Optic Atrophy 1

Clinical Characteristics
Ocular Features: 

This form of bilateral optic atrophy may have its onset in early childhood with optic disc pallor, loss of acuity, loss of color vision, and centrocecal scotomas.  However, it is often not manifest until the second decade of life.  Moderate to severe temporal or diffuse pallor can be seen.  The optic disc has been described as normal in 29% of documented carriers and 20% have no visual field defect.  Pallor of the complete disc is found in only 10%.  Consequently, the phenotype is variable, with some individuals having minimal symptoms while others have severe vision loss.  The disease is progressive in some but not all families.  The median visual acutity is 20/70 but ranges from normal to hand motions.  

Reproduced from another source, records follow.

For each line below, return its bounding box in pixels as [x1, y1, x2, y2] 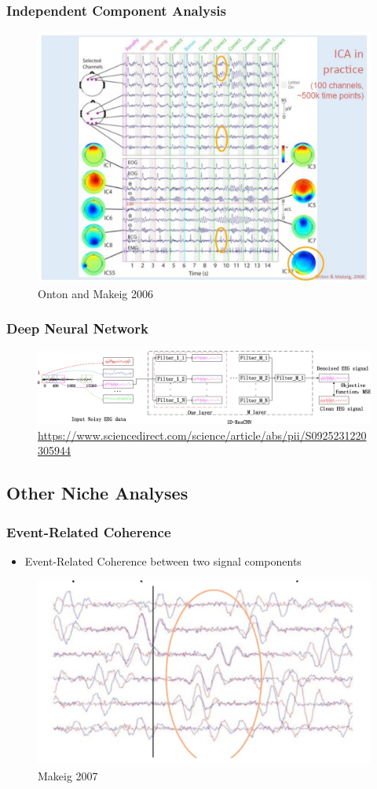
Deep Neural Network [6, 319, 148, 338]
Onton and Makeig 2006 [38, 285, 154, 301]
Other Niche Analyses [6, 481, 188, 505]
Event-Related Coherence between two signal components [24, 552, 302, 569]
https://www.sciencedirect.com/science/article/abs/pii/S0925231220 [38, 426, 367, 443]
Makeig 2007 [38, 767, 98, 783]

Histologic studies show atrophy of ganglion cells in the retina and loss of myelin sheaths in the optic nerve.   VEPs are absent or subnormal.  Optical coherence tomography reveals a significant reduction in retinal nerve fiber layer and ganglion cell layer thickness, most marked in the temporal quadrants.

Systemic Features: 

OPA1 is generally not associated with systemic disease.  However, some have sensorineural deafness, ataxia, ptosis, and ophthalmoplegia.  Families with both early and late onset have been reported.  Some (~20%) individuals have a myopathy as well.

Genetics

This is an autosomal dominant disorder resulting from mutations in a nuclear gene, OPA1 (3q28-q29).  The gene product is attached to the mitochondrial cristae of the inner membrane and metabolic studies have implicated the oxidative phosphorylation pathway which seems to be defective with reduced efficiency of ATP synthesis.  Penetrance approaches 90% but this is, of course, age dependent to some extent.

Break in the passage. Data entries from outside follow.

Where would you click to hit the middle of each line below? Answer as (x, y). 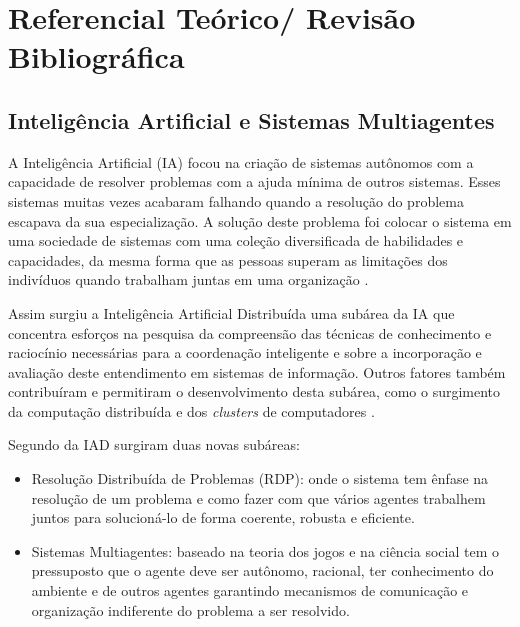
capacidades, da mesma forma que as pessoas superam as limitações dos (228, 259)
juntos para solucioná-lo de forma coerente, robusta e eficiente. (223, 517)
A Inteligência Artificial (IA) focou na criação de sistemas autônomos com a (241, 161)
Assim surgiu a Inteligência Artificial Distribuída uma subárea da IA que (231, 312)
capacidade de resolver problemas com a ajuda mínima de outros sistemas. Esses (254, 181)
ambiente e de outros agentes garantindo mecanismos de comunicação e (250, 590)
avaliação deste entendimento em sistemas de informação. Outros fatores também (257, 371)
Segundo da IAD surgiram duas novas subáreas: (154, 444)
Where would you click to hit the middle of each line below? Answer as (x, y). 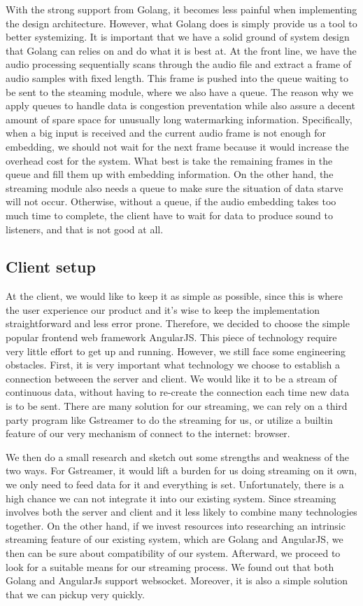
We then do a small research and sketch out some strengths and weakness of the (178, 456)
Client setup (51, 267)
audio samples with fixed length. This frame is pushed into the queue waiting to (177, 77)
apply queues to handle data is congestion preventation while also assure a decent (180, 105)
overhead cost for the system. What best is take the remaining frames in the (169, 160)
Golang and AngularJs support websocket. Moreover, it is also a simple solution (177, 580)
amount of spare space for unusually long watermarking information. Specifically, (179, 119)
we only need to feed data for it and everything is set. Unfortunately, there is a (175, 484)

An allelic disorder (125250) is associated with sensorineural deafness, ataxia, and ophthalmoplegia but its uniqueness remains to be established since the same mutations in OPA1 have been found in both conditions.

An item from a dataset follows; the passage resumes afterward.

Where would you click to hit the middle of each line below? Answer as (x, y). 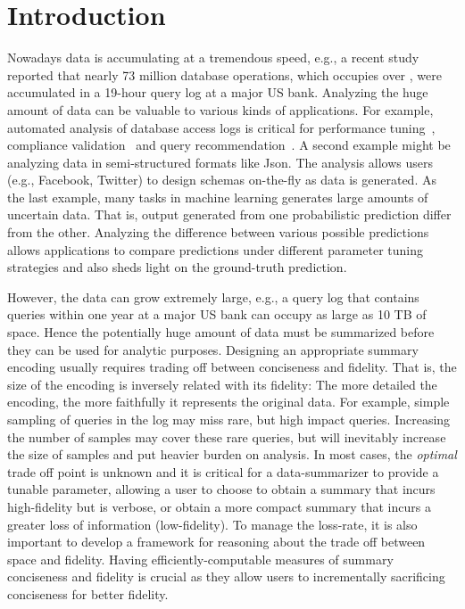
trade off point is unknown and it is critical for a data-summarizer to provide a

Other autosomal dominant optic atrophy disorders include OPA5 (610708) and OPA4 (605293).

Treatment
Treatment Options: 

No effective treatment is available.

References
Article Title: 

OPA1 in multiple mitochondrial DNA deletion disorders

Stewart JD, Hudson G, Yu-Wai-Man P, Blakeley EL, He L, Horvath R, Maddison P, Wright A, Griffiths PG, Turnbull DM, Taylor RW, Chinnery PF. OPA1 in multiple mitochondrial DNA deletion disorders. Neurology. 2008 Nov 25;71(22):1829-31.

PubMed ID: 
19029523

References

Schild AM, Ristau T, Fricke J, Neugebauer A, Kirchhof B, Sadda SR, Liakopoulos S. SDOCT Thickness Measurements of Various Retinal Layers in Patients with Autosomal Dominant Optic Atrophy due to OPA1 Mutations. Biomed Res Int. 2013;2013:121398.  Epub 2013 Aug 19.

PubMedID: 24024178

Stewart JD, Hudson G, Yu-Wai-Man P, Blakeley EL, He L, Horvath R, Maddison P, Wright A, Griffiths PG, Turnbull DM, Taylor RW, Chinnery PF. OPA1 in multiple mitochondrial DNA deletion disorders. Neurology. 2008 Nov 25;71(22):1829-31.

PubMedID: 19029523

Cohn AC, Toomes C, Potter C, Towns KV, Hewitt AW, Inglehearn CF, Craig JE, Mackey DA. Autosomal dominant optic atrophy: penetrance and expressivity in patients with OPA1 mutations. Am J Ophthalmol. 2007 Apr;143(4):656-62. Feb 15.

PubMedID: 17306754

Payne M, Yang Z, Katz BJ, Warner JE, Weight CJ, Zhao Y, Pearson ED, Treft RL, Hillman T, Kennedy RJ, Meire FM, Zhang K. Dominant optic atrophy, sensorineural hearing loss, ptosis, and ophthalmoplegia: a syndrome caused by a missense mutation in OPA1. Am J Ophthalmol. 2004 Nov;138(5):749-55.